### PROBLEM DETAILS
The lines below, from the first through the one containing "language! That being", are to be given again exactly, with pictures left out and nothing added.

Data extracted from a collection
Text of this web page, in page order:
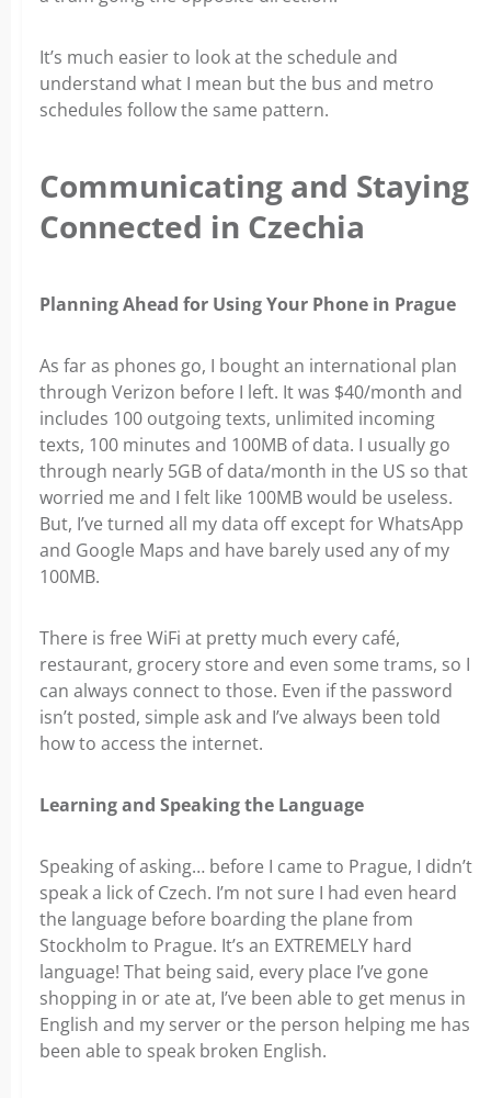
It’s much easier to look at the schedule and
understand what I mean but the bus and metro
schedules follow the same pattern.
Communicating and Staying
Connected in Czechia
Planning Ahead for Using Your Phone in Prague
As far as phones go, I bought an international plan
through Verizon before I left. It was $40/month and
includes 100 outgoing texts, unlimited incoming
texts, 100 minutes and 100MB of data. I usually go
through nearly 5GB of data/month in the US so that
worried me and I felt like 100MB would be useless.
But, I’ve turned all my data off except for WhatsApp
and Google Maps and have barely used any of my
100MB.
There is free WiFi at pretty much every café,
restaurant, grocery store and even some trams, so I
can always connect to those. Even if the password
isn’t posted, simple ask and I’ve always been told
how to access the internet.
Learning and Speaking the Language
Speaking of asking… before I came to Prague, I didn’t
speak a lick of Czech. I’m not sure I had even heard
the language before boarding the plane from
Stockholm to Prague. It’s an EXTREMELY hard
language! That being said, every place I’ve gone
shopping in or ate at, I’ve been able to get menus in
English and my server or the person helping me has
been able to speak broken English.
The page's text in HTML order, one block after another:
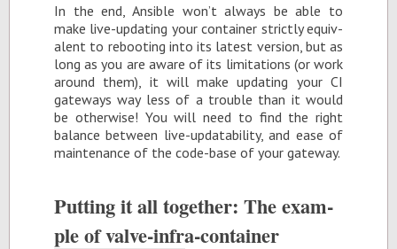
In the end, An­si­ble won’t al­ways be able to
make live-up­dat­ing your con­tainer strictly equiv­
a­lent to re­boot­ing into its lat­est ver­sion, but as
long as you are aware of its lim­i­ta­tions (or work
around them), it will make up­dat­ing your CI
gate­ways way less of a trou­ble than it would
be oth­er­wise! You will need to find the right
bal­ance be­tween live-up­data­bil­ity, and ease of
main­te­nance of the code-base of your gate­way.
Putting it all to­gether: The ex­am­
ple of valve-in­fra-con­tainer
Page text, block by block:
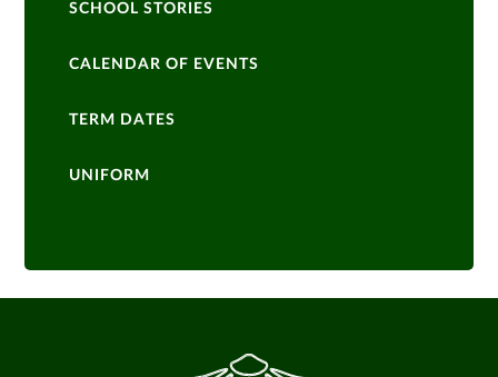
SCHOOL STORIES
CALENDAR OF EVENTS
TERM DATES
UNIFORM
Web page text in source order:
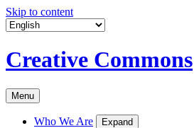
Skip to content
Creative Commons
Menu
Who We Are Expand
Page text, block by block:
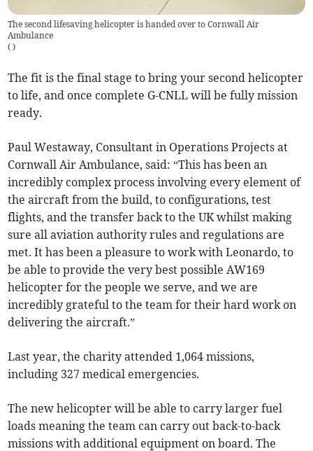
The second lifesaving helicopter is handed over to Cornwall Air
Ambulance
( )
The fit is the final stage to bring your second helicopter
to life, and once complete G-CNLL will be fully mission
ready.
Paul Westaway, Consultant in Operations Projects at
Cornwall Air Ambulance, said: “This has been an
incredibly complex process involving every element of
the aircraft from the build, to configurations, test
flights, and the transfer back to the UK whilst making
sure all aviation authority rules and regulations are
met. It has been a pleasure to work with Leonardo, to
be able to provide the very best possible AW169
helicopter for the people we serve, and we are
incredibly grateful to the team for their hard work on
delivering the aircraft.”
Last year, the charity attended 1,064 missions,
including 327 medical emergencies.
The new helicopter will be able to carry larger fuel
loads meaning the team can carry out back-to-back
missions with additional equipment on board. The
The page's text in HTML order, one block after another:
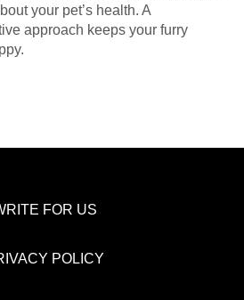
your pet’s health. A
approach keeps your furry
FOR US
POLICY
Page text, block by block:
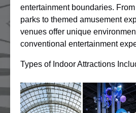
entertainment boundaries.
parks to themed amusement
venues offer unique
conventional entertainment
Types of Indoor Attractions
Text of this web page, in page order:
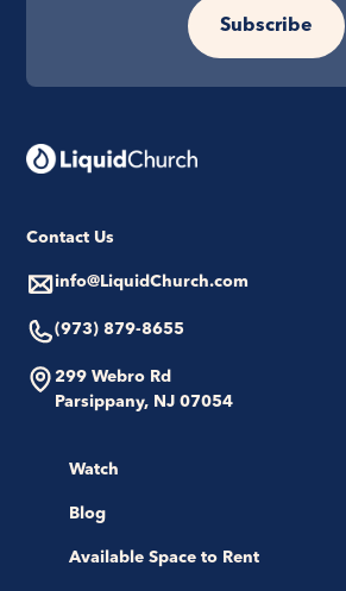
Subscribe
Contact Us
info@LiquidChurch.com
(973) 879-8655
299 Webro Rd
Parsippany, NJ 07054
Watch
Blog
Available Space to Rent
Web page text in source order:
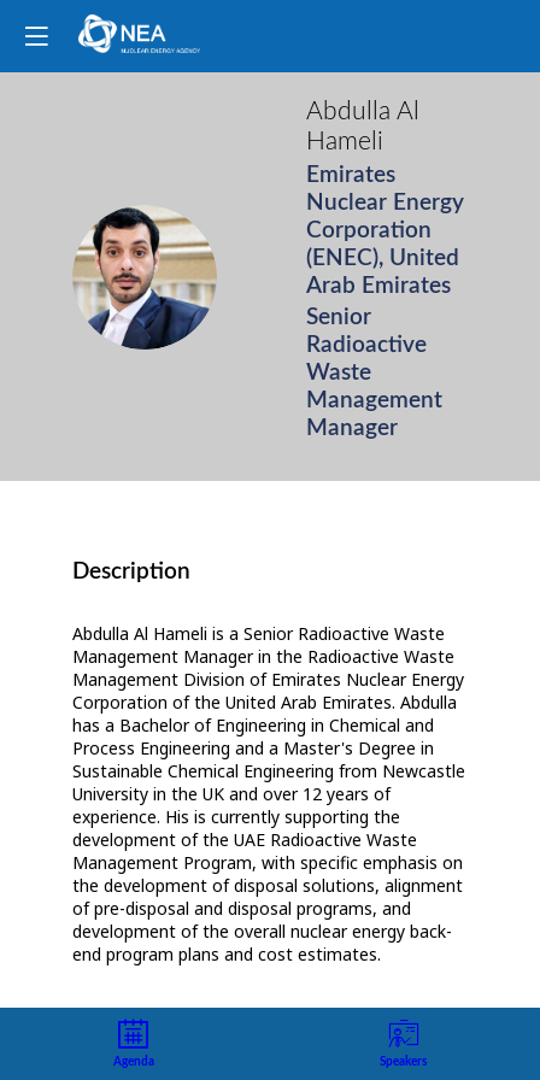
AAH
Abdulla Al
Hameli
Emirates
Nuclear Energy
Corporation
(ENEC), United
Arab Emirates
Senior
Radioactive
Waste
Management
Manager
Description
Abdulla Al Hameli is a Senior Radioactive Waste
Management Manager in the Radioactive Waste
Management Division of Emirates Nuclear Energy
Corporation of the United Arab Emirates. Abdulla
has a Bachelor of Engineering in Chemical and
Process Engineering and a Master's Degree in
Sustainable Chemical Engineering from Newcastle
University in the UK and over 12 years of
experience. His is currently supporting the
development of the UAE Radioactive Waste
Management Program, with specific emphasis on
the development of disposal solutions, alignment
of pre-disposal and disposal programs, and
development of the overall nuclear energy back-
end program plans and cost estimates.
Agenda Speakers
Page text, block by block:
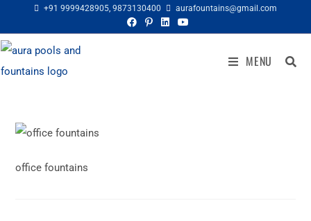
+91 9999428905, 9873130400 aurafountains@gmail.com
MENU
office fountains
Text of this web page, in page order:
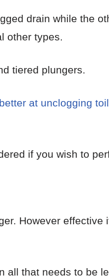
drain while the
other types.
tiered plungers.
at unclogging
if you wish to
However
all that needs to be
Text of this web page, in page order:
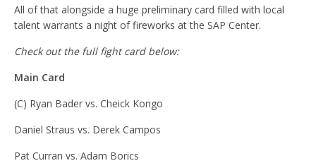
All of that alongside a huge preliminary card filled with local
talent warrants a night of fireworks at the SAP Center.
Check out the full fight card below:
Main Card
(C) Ryan Bader vs. Cheick Kongo
Daniel Straus vs. Derek Campos
Pat Curran vs. Adam Borics
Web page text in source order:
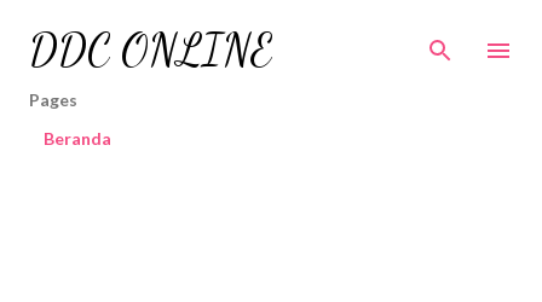
Skip to main content
DDC ONLINE
Pages
Beranda
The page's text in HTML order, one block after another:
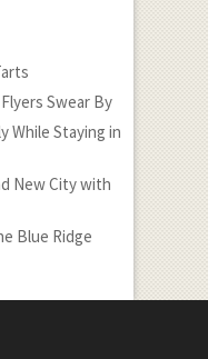
Swear By
While Staying in
New City with
Blue Ridge
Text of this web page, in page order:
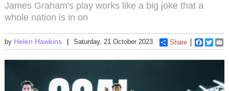
James Graham's play works like a big joke that a
whole nation is in on
by Helen Hawkins Saturday, 21 October 2023 Share
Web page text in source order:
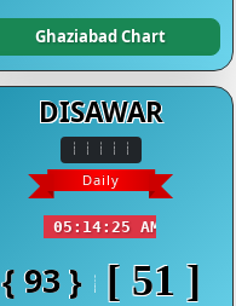
Ghaziabad Chart
DISAWAR
Daily
05:14:25 AM
{ 93 } [ 51 ]
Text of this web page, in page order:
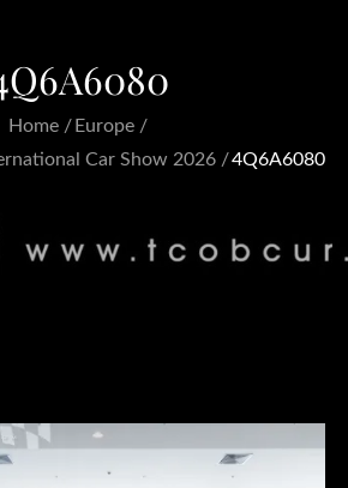
Home
Europe
Car Show 2026
4Q6A6080

### EXERCISE ANSWER
Text of this web page, in page order:
It’s much easier to look at the schedule and
understand what I mean but the bus and metro
schedules follow the same pattern.
Communicating and Staying
Connected in Czechia
Planning Ahead for Using Your Phone in Prague
As far as phones go, I bought an international plan
through Verizon before I left. It was $40/month and
includes 100 outgoing texts, unlimited incoming
texts, 100 minutes and 100MB of data. I usually go
through nearly 5GB of data/month in the US so that
worried me and I felt like 100MB would be useless.
But, I’ve turned all my data off except for WhatsApp
and Google Maps and have barely used any of my
100MB.
There is free WiFi at pretty much every café,
restaurant, grocery store and even some trams, so I
can always connect to those. Even if the password
isn’t posted, simple ask and I’ve always been told
how to access the internet.
Learning and Speaking the Language
Speaking of asking… before I came to Prague, I didn’t
speak a lick of Czech. I’m not sure I had even heard
the language before boarding the plane from
Stockholm to Prague. It’s an EXTREMELY hard
language! That being said, every place I’ve gone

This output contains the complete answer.